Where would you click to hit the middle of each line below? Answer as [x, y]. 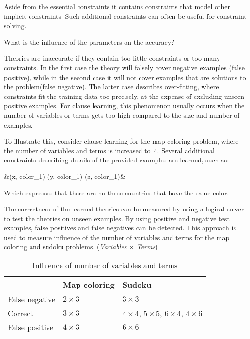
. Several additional [186, 150]
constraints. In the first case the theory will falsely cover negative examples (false [124, 67]
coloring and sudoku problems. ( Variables [65, 247]
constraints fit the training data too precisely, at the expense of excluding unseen [124, 96]
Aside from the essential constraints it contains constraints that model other [117, 6]
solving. [15, 25]
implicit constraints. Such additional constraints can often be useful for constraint [125, 16]
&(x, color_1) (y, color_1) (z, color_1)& [65, 176]
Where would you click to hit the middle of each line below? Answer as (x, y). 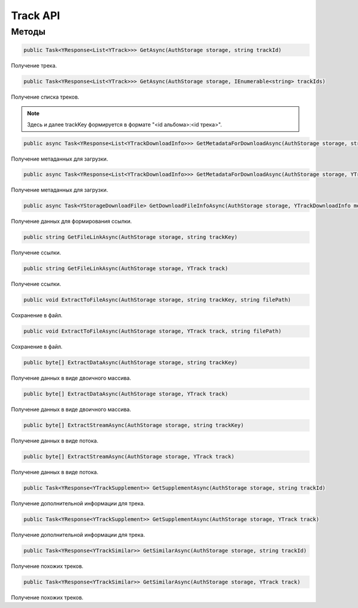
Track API (36, 16)
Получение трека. (34, 65)
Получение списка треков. (45, 97)
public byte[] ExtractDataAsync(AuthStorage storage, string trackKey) (131, 363)
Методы (28, 32)
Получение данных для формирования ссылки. (72, 222)
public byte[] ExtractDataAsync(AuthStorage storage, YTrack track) (126, 394)
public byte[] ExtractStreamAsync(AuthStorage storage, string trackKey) (134, 425)
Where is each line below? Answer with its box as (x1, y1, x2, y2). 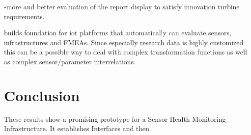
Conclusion (4, 85, 80, 105)
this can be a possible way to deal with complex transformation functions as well (4, 47, 247, 57)
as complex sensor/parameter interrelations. (4, 56, 136, 66)
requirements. (4, 11, 45, 21)
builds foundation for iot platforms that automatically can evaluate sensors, (4, 27, 231, 38)
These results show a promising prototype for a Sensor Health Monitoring (4, 113, 226, 124)
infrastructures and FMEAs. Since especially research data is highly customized (4, 37, 244, 47)
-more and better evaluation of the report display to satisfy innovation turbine (4, 1, 240, 11)
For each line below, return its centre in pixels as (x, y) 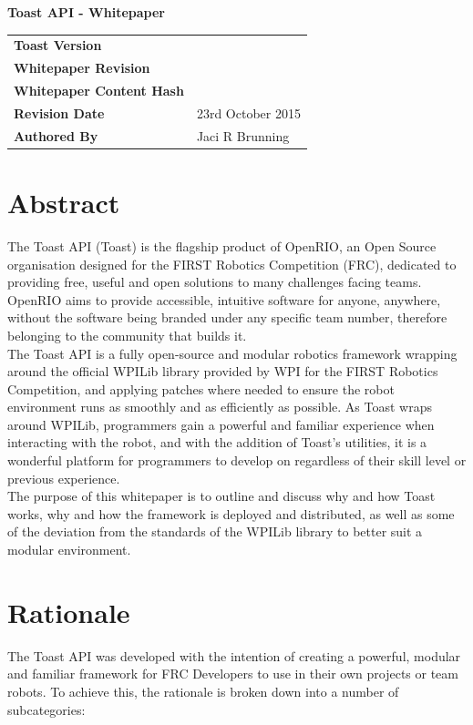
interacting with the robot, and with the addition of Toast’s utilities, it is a (217, 442)
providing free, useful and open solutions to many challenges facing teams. (215, 282)
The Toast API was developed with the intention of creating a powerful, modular (234, 655)
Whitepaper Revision (82, 68)
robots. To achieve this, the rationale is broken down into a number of (203, 691)
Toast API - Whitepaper (86, 12)
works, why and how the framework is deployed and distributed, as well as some (231, 513)
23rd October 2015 (248, 112)
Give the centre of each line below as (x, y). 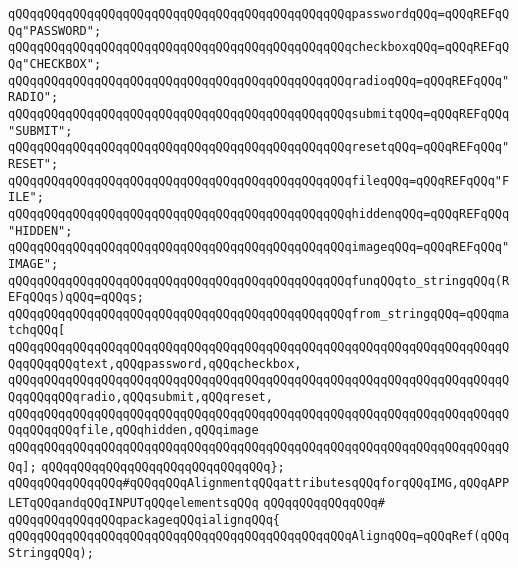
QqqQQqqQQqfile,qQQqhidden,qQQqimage (133, 430)
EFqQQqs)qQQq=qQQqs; (76, 297)
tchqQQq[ (37, 330)
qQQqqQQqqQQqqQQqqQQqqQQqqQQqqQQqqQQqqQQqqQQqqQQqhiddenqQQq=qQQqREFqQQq (259, 213)
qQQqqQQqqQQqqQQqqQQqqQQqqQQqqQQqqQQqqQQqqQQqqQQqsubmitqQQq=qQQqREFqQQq (259, 113)
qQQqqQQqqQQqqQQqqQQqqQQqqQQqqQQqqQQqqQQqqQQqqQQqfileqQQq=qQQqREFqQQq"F (259, 180)
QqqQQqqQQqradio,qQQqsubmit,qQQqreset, (140, 397)
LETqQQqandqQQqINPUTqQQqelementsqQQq (133, 503)
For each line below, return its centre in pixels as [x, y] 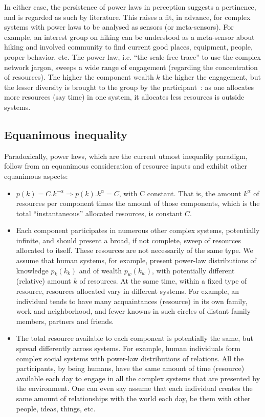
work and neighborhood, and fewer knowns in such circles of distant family [134, 311]
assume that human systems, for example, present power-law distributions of [136, 260]
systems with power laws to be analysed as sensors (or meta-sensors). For [119, 27]
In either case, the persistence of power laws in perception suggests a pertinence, [130, 7]
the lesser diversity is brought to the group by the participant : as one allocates [129, 87]
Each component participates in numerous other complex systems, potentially [138, 230]
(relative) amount [43, 281]
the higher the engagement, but [212, 77]
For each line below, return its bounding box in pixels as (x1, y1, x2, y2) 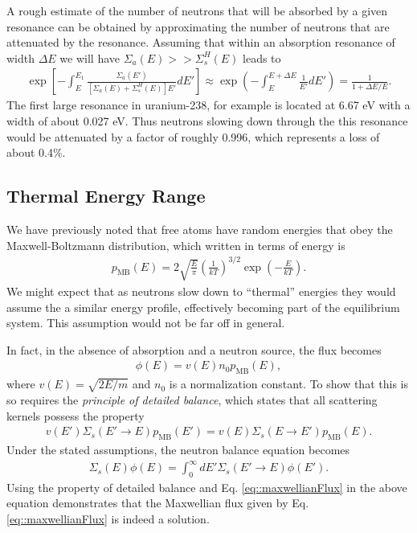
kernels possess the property (6, 407, 145, 424)
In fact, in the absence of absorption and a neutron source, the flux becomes (6, 341, 382, 358)
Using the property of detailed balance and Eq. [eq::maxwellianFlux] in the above (6, 478, 407, 495)
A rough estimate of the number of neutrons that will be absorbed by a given (6, 2, 388, 18)
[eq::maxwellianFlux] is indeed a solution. (6, 510, 210, 527)
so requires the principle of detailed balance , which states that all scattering (6, 391, 378, 408)
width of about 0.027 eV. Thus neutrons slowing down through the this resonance (6, 113, 408, 129)
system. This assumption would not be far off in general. (6, 314, 285, 331)
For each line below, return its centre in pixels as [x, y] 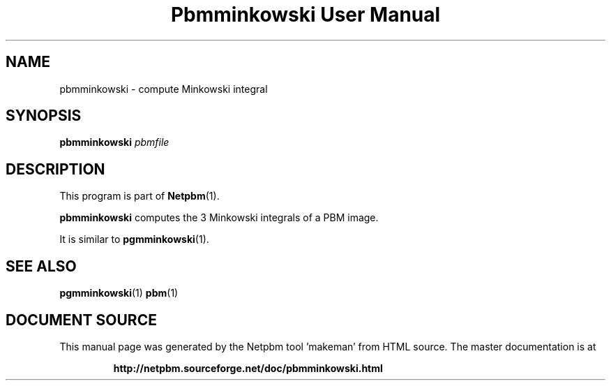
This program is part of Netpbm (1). [139, 196]
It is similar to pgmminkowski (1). [134, 239]
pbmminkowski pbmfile [114, 142]
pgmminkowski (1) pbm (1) [119, 293]
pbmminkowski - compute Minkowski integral [164, 89]
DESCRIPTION [55, 169]
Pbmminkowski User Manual [305, 15]
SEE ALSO [41, 266]
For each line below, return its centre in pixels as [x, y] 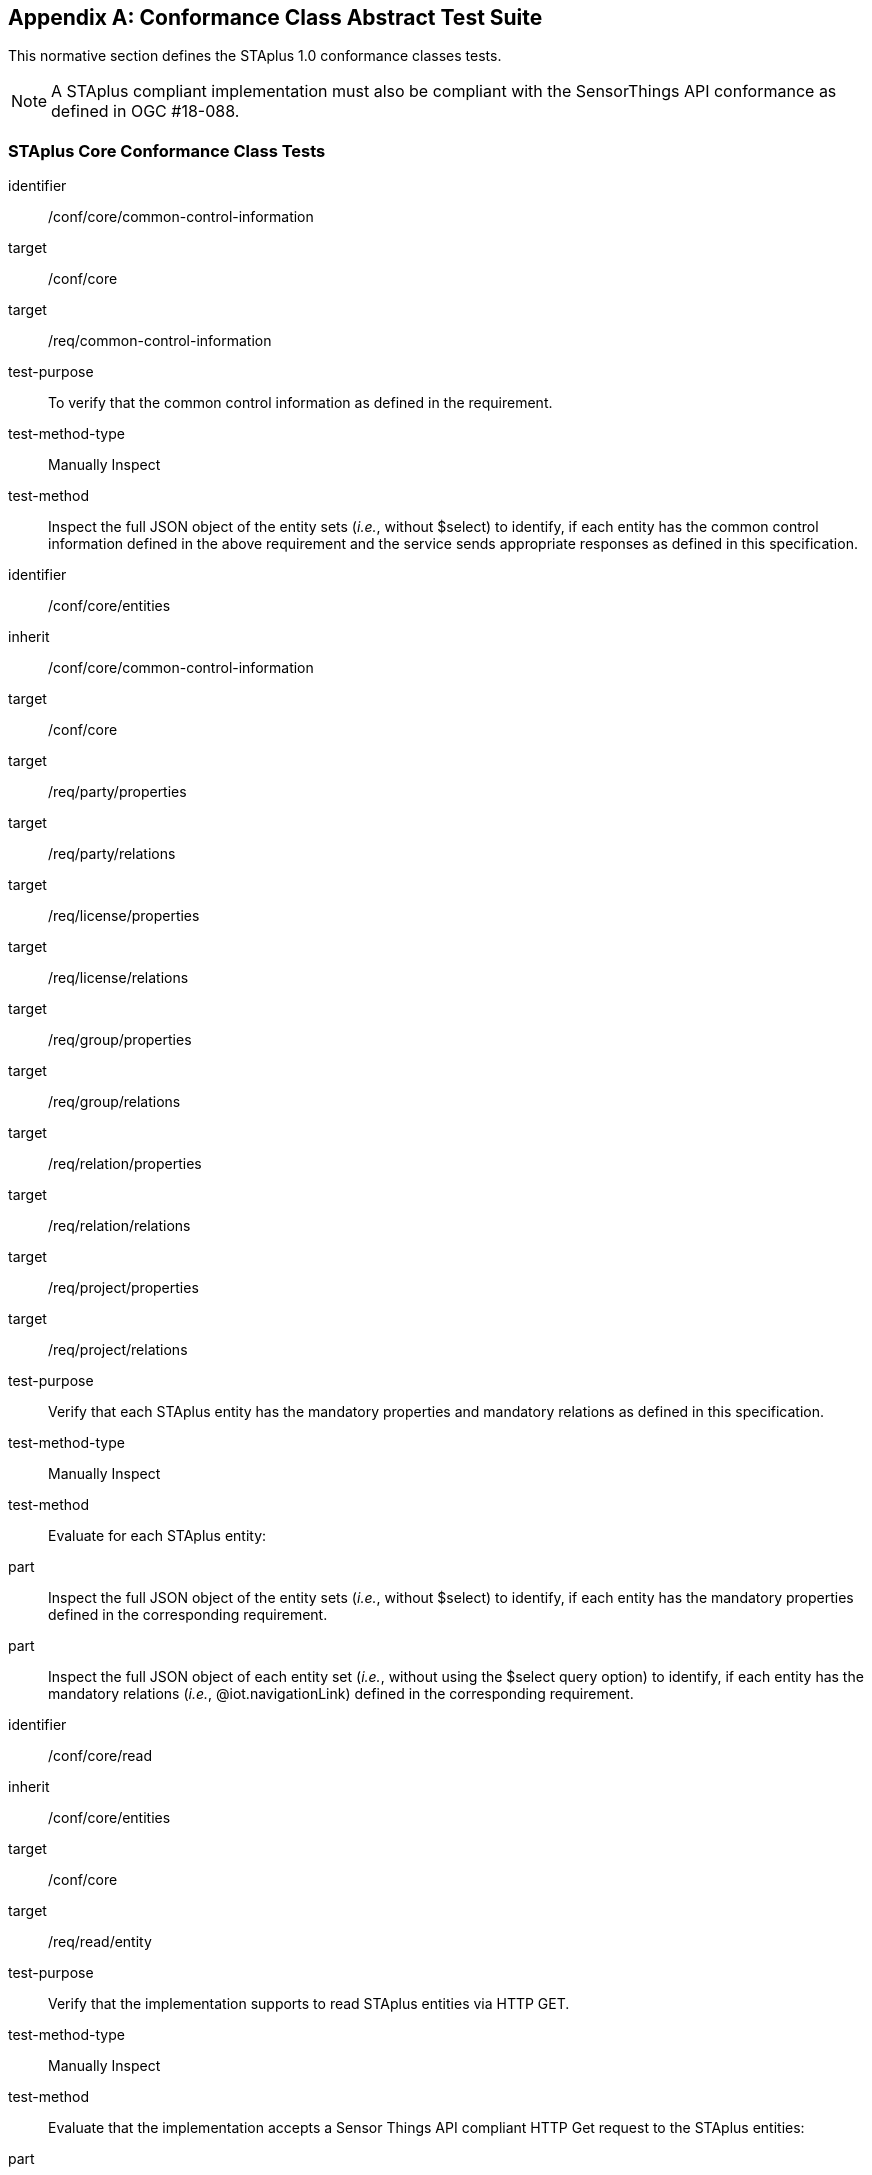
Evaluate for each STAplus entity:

+-------+

Each line from the first line of the records through the line containing "infrastructures and FMEAs." must be reproduced exactly, with both ends included and all pictures omitted; nothing else belongs in the answer.

Response to this exercise
Where would you click to hit the middle of each line below? Answer as [x, y]. 
. Several additional [186, 150]
constraints. In the first case the theory will falsely cover negative examples (false [124, 67]
coloring and sudoku problems. ( Variables [65, 247]
constraints fit the training data too precisely, at the expense of excluding unseen [124, 96]
Aside from the essential constraints it contains constraints that model other [117, 6]
solving. [15, 25]
implicit constraints. Such additional constraints can often be useful for constraint [125, 16]
&(x, color_1) (y, color_1) (z, color_1)& [65, 176]
Where would you click to hit the middle of each line below? Answer as (x, y). 
Track API (36, 16)
Получение трека. (34, 65)
Получение списка треков. (45, 97)
public byte[] ExtractDataAsync(AuthStorage storage, string trackKey) (131, 363)
Методы (28, 32)
Получение данных для формирования ссылки. (72, 222)
public byte[] ExtractDataAsync(AuthStorage storage, YTrack track) (126, 394)
public byte[] ExtractStreamAsync(AuthStorage storage, string trackKey) (134, 425)
Where is each line below? Answer with its box as (x1, y1, x2, y2). 
Conclusion (4, 85, 80, 105)
this can be a possible way to deal with complex transformation functions as well (4, 47, 247, 57)
as complex sensor/parameter interrelations. (4, 56, 136, 66)
requirements. (4, 11, 45, 21)
builds foundation for iot platforms that automatically can evaluate sensors, (4, 27, 231, 38)
These results show a promising prototype for a Sensor Health Monitoring (4, 113, 226, 124)
infrastructures and FMEAs. Since especially research data is highly customized (4, 37, 244, 47)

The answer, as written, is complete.